- _AIM OF THE TASK_: A faithful copy is required of the lines from the top of the entries through the line that contains "Never mind....just go", both included, with no pictures.

- _DATA LISTING_:
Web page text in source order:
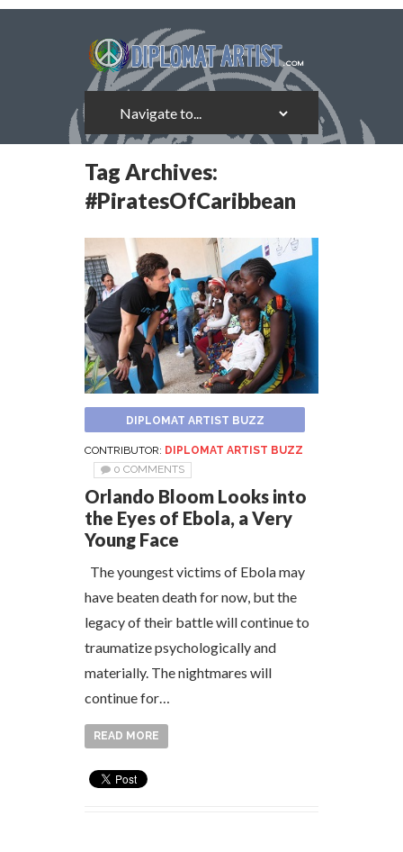
Tag Archives:
#PiratesOfCaribbean
DIPLOMAT ARTIST BUZZ
CONTRIBUTOR: DIPLOMAT ARTIST BUZZ
0 COMMENTS
Orlando Bloom Looks into
the Eyes of Ebola, a Very
Young Face
The youngest victims of Ebola may
have beaten death for now, but the
legacy of their battle will continue to
traumatize psychologically and
materially. The nightmares will
continue for…
READ MORE
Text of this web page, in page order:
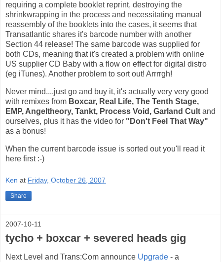
requiring a complete booklet reprint, destroying the
shrinkwrapping in the process and necessitating manual
reassembly of the booklets into the cases, it seems that
Transatlantic shares it's barcode number with another
Section 44 release! The same barcode was supplied for
both CDs, meaning that it's created a problem with online
US supplier CD Baby with a flow on effect for digital distro
(eg iTunes). Another problem to sort out! Arrrrgh!
Never mind....just go and buy it, it's actually very very good
with remixes from Boxcar, Real Life, The Tenth Stage,
EMP, Angeltheory, Tankt, Process Void, Garland Cult and
ourselves, plus it has the video for "Don't Feel That Way"
as a bonus!
When the current barcode issue is sorted out you'll read it
here first :-)
Ken at Friday, October 26, 2007
Share
2007-10-11
tycho + boxcar + severed heads gig
Next Level and Trans:Com announce Upgrade - a
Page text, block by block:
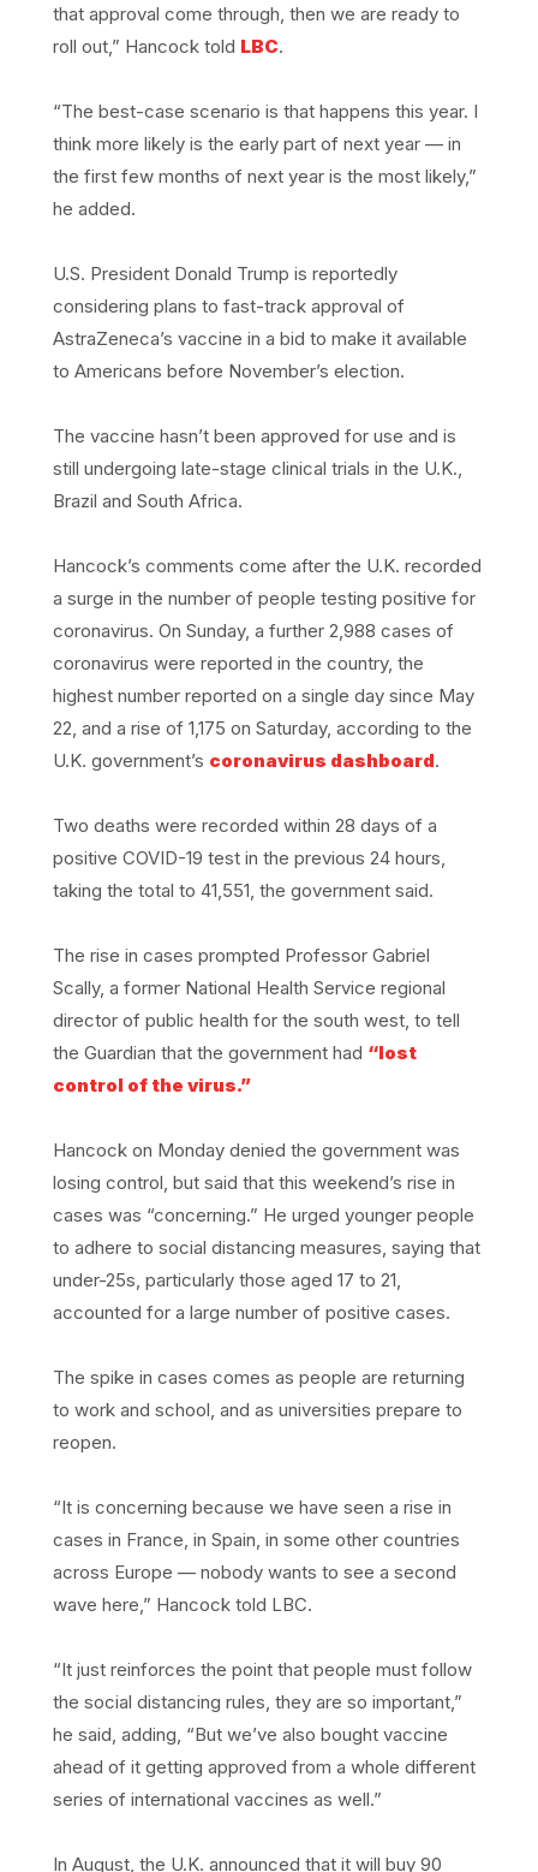
that approval come through, then we are ready to
roll out,” Hancock told LBC.
“The best-case scenario is that happens this year. I
think more likely is the early part of next year — in
the first few months of next year is the most likely,”
he added.
U.S. President Donald Trump is reportedly
considering plans to fast-track approval of
AstraZeneca’s vaccine in a bid to make it available
to Americans before November’s election.
The vaccine hasn’t been approved for use and is
still undergoing late-stage clinical trials in the U.K.,
Brazil and South Africa.
Hancock’s comments come after the U.K. recorded
a surge in the number of people testing positive for
coronavirus. On Sunday, a further 2,988 cases of
coronavirus were reported in the country, the
highest number reported on a single day since May
22, and a rise of 1,175 on Saturday, according to the
U.K. government’s coronavirus dashboard.
Two deaths were recorded within 28 days of a
positive COVID-19 test in the previous 24 hours,
taking the total to 41,551, the government said.
The rise in cases prompted Professor Gabriel
Scally, a former National Health Service regional
director of public health for the south west, to tell
the Guardian that the government had “lost
control of the virus.”
Hancock on Monday denied the government was
losing control, but said that this weekend’s rise in
cases was “concerning.” He urged younger people
to adhere to social distancing measures, saying that
under-25s, particularly those aged 17 to 21,
accounted for a large number of positive cases.
The spike in cases comes as people are returning
to work and school, and as universities prepare to
reopen.
“It is concerning because we have seen a rise in
cases in France, in Spain, in some other countries
across Europe — nobody wants to see a second
wave here,” Hancock told LBC.
“It just reinforces the point that people must follow
the social distancing rules, they are so important,”
he said, adding, “But we’ve also bought vaccine
ahead of it getting approved from a whole different
series of international vaccines as well.”
In August, the U.K. announced that it will buy 90

- _RESULT_:
Web page text in source order:
Tag Archives:
#PiratesOfCaribbean
DIPLOMAT ARTIST BUZZ
CONTRIBUTOR: DIPLOMAT ARTIST BUZZ
0 COMMENTS
Orlando Bloom Looks into
the Eyes of Ebola, a Very
Young Face
The youngest victims of Ebola may
have beaten death for now, but the
legacy of their battle will continue to
traumatize psychologically and
materially. The nightmares will
continue for…
READ MORE
Text of this web page, in page order:
requiring a complete booklet reprint, destroying the
shrinkwrapping in the process and necessitating manual
reassembly of the booklets into the cases, it seems that
Transatlantic shares it's barcode number with another
Section 44 release! The same barcode was supplied for
both CDs, meaning that it's created a problem with online
US supplier CD Baby with a flow on effect for digital distro
(eg iTunes). Another problem to sort out! Arrrrgh!
Never mind....just go and buy it, it's actually very very good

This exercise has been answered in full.